• [Work item]:
Out of the records below, copy all lines in which the word "سیستم" occurs.

(Items listed in a dataset)

=== Section Start ===

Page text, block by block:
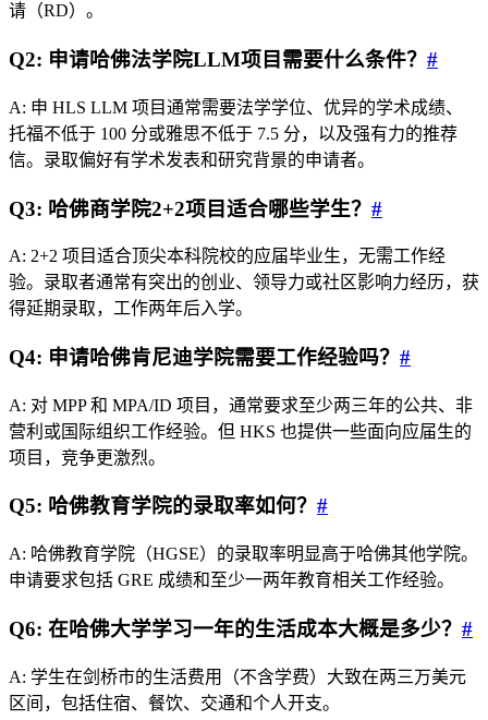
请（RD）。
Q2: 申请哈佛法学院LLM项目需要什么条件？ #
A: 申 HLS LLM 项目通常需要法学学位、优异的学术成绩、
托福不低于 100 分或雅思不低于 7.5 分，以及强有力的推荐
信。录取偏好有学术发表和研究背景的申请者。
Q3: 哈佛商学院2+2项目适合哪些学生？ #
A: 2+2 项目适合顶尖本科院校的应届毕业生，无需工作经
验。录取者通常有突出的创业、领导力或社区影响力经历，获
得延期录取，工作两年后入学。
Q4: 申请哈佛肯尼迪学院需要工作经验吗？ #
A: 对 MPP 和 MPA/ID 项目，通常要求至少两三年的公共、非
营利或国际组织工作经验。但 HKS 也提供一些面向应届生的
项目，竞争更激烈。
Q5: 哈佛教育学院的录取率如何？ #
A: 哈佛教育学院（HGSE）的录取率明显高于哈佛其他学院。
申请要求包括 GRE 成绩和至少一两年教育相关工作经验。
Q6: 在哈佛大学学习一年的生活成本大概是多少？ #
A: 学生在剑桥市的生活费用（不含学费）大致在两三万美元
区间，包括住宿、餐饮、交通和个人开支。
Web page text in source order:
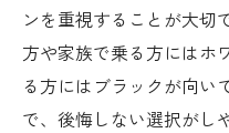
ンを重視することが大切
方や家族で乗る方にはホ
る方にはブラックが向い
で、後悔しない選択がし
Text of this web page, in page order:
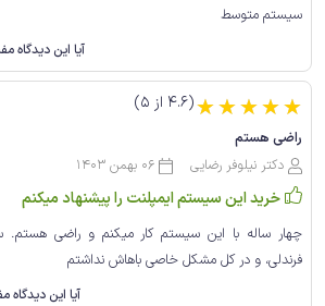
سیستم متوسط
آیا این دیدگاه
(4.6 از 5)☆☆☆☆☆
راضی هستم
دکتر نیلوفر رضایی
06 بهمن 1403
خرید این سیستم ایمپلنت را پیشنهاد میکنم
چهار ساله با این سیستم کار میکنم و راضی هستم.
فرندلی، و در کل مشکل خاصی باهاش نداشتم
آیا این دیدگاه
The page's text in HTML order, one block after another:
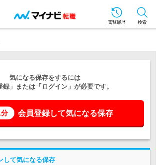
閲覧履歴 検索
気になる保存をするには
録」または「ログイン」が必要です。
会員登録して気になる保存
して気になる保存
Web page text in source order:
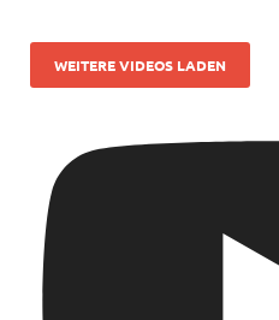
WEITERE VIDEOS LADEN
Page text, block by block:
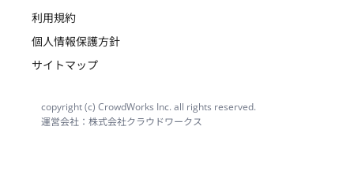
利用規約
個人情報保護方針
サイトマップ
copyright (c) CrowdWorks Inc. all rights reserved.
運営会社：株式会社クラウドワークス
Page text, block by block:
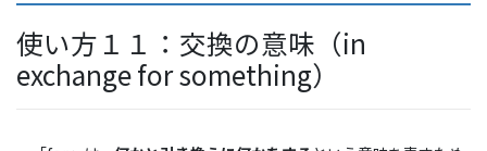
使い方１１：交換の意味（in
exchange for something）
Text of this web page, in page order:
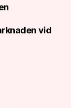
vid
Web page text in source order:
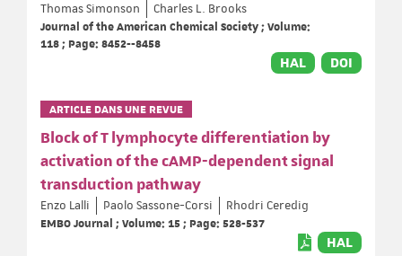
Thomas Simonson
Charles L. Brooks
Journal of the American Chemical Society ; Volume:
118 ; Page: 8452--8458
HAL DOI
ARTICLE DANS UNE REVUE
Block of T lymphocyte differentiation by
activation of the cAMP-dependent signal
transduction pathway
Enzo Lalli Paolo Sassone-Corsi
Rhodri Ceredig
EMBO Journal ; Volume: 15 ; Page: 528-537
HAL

=== Section End ===
=== Section Start ===

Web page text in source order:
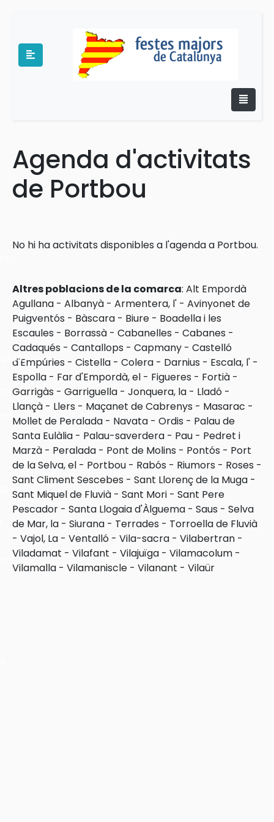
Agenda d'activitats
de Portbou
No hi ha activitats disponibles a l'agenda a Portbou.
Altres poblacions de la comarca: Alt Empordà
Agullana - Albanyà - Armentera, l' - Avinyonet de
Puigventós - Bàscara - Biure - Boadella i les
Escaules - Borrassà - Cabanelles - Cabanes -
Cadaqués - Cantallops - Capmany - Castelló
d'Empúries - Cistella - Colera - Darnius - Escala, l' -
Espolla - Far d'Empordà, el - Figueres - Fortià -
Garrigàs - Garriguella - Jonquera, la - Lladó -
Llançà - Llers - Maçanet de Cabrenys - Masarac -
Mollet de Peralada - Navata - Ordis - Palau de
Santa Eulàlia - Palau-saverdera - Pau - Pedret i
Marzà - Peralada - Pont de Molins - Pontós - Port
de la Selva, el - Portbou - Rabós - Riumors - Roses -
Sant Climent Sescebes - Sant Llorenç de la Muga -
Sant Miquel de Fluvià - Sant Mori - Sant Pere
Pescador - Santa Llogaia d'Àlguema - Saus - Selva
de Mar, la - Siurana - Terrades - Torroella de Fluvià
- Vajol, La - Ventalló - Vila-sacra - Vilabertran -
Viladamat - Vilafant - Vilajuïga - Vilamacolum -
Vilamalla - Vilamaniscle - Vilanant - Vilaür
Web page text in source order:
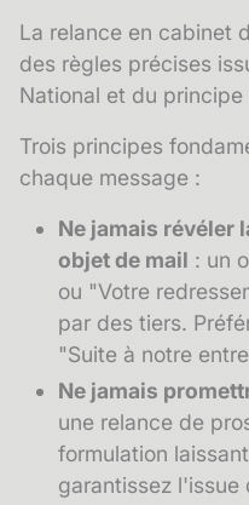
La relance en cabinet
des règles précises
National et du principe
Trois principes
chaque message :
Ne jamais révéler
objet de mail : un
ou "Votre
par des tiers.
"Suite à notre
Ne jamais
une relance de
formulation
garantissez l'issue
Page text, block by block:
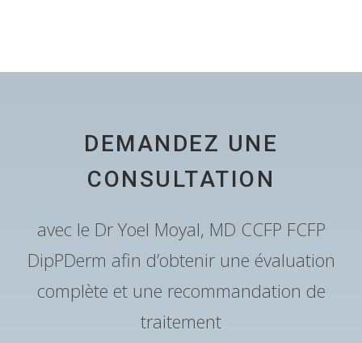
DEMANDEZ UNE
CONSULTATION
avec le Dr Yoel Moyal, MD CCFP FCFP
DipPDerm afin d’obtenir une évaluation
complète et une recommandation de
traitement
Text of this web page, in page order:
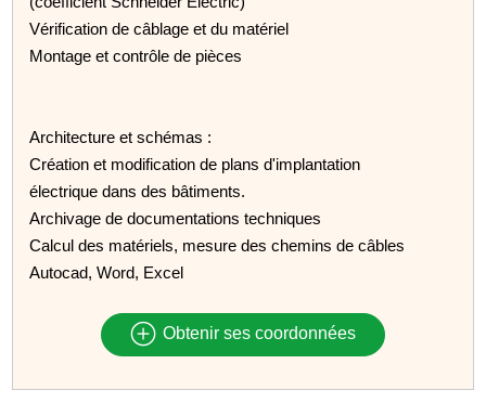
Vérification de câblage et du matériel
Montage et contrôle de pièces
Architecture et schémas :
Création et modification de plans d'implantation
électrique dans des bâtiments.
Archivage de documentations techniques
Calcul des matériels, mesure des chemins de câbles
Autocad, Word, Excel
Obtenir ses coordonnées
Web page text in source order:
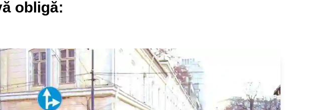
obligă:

=== Section End ===

• [Your solution]:
سیستم متوسط
خرید این سیستم ایمپلنت را پیشنهاد میکنم
چهار ساله با این سیستم کار میکنم و راضی هستم.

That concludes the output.